At some point months ago, the guys & I were playing with Matchbox cars, and when they talked about a Ferrari’s engine being under the hood, I explained, “Actually that’s a mid-engine car. See, the engine goes behind the seats; you can tell by these vents here on the sides.”
They were intrigued and asked, “Why don’t we have a mid-engine car?” I chuckled and, not wanting to get into why Dad-O can’t afford a Ferrari, said “Well, those cars tend to be small inside. They’re better for guys with no kids.”
Wouldn’t you know it, this little factoid keeps popping out at the oddest moments:
- One night Finn was mad at me for making him get ready for bed. He flopped onto the bedroom floor and most piteously said, “Dad-O, I just want you to step on me! I want there to be no more Finny, and then you’d get a mid-engine car!”
- Henry spotted a young couple out for dinner the other day & said, “They don’t have any kids.
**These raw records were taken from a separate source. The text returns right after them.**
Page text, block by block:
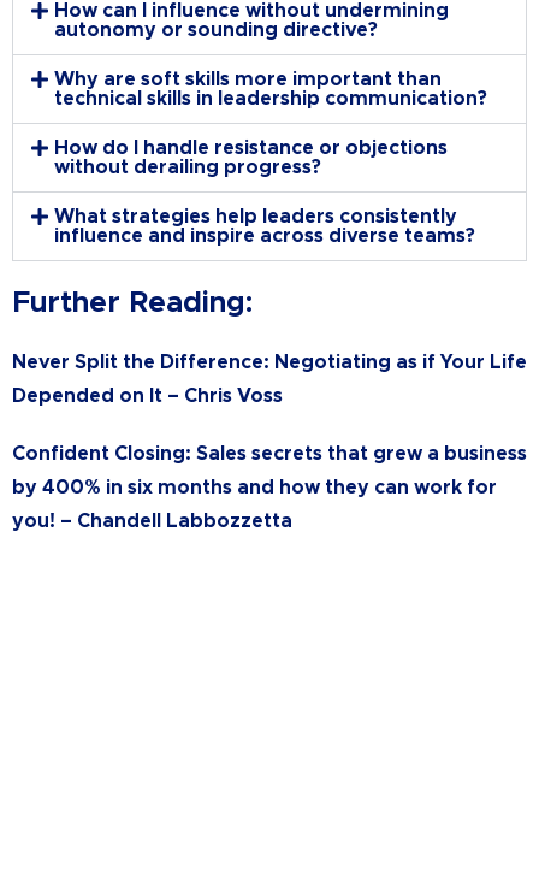
How can I influence without undermining
autonomy or sounding directive?
Why are soft skills more important than
technical skills in leadership communication?
How do I handle resistance or objections
without derailing progress?
What strategies help leaders consistently
influence and inspire across diverse teams?
Further Reading:
Never Split the Difference: Negotiating as if Your Life
Depended on It – Chris Voss
Confident Closing: Sales secrets that grew a business
by 400% in six months and how they can work for
you! – Chandell Labbozzetta
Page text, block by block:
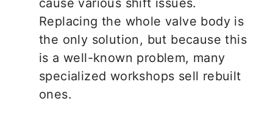
cause various shift issues.
Replacing the whole valve body is
the only solution, but because this
is a well-known problem, many
specialized workshops sell rebuilt
ones.
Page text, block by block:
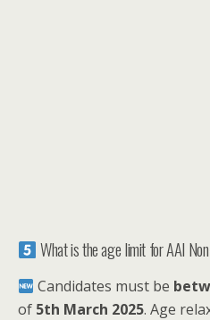
What is the age limit for AAI
Candidates must be
of 5th March 2025. Age
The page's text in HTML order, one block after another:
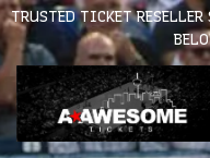
TRUSTED TICKET
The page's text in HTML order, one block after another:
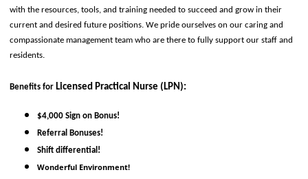
with the resources, tools, and training needed to succeed and grow in their
current and desired future positions. We pride ourselves on our caring and
compassionate management team who are there to fully support our staff and
residents.
Benefits for Licensed Practical Nurse (LPN):
$4,000 Sign on Bonus!
Referral Bonuses!
Shift differential!
Wonderful Environment!
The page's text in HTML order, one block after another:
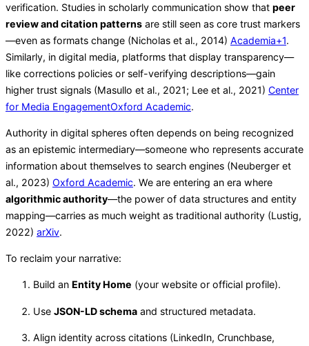
verification. Studies in scholarly communication show that peer
review and citation patterns are still seen as core trust markers
—even as formats change (Nicholas et al., 2014) Academia+1.
Similarly, in digital media, platforms that display transparency—
like corrections policies or self-verifying descriptions—gain
higher trust signals (Masullo et al., 2021; Lee et al., 2021) Center
for Media EngagementOxford Academic.
Authority in digital spheres often depends on being recognized
as an epistemic intermediary—someone who represents accurate
information about themselves to search engines (Neuberger et
al., 2023) Oxford Academic. We are entering an era where
algorithmic authority—the power of data structures and entity
mapping—carries as much weight as traditional authority (Lustig,
2022) arXiv.
To reclaim your narrative:
Build an Entity Home (your website or official profile).
Use JSON-LD schema and structured metadata.
Align identity across citations (LinkedIn, Crunchbase,

They must have a mid-engine car.”
- We explained recently that before we had kids, instead of the Ocho we had a Jetta. “Oh,” observed Finny, “I guess it was mid-engine.”
Despite my attempts to clarify the situation, the real info just isn’t taking. Ah well: I’ll just settle in for a life of cheerfully misinforming the boys, a la Calvin’s dad. 🙂
One reply on “Department of Vehicular Misinformation”
Hey your dad has you, which he thinks and feels and believes is better than a mid-engine car!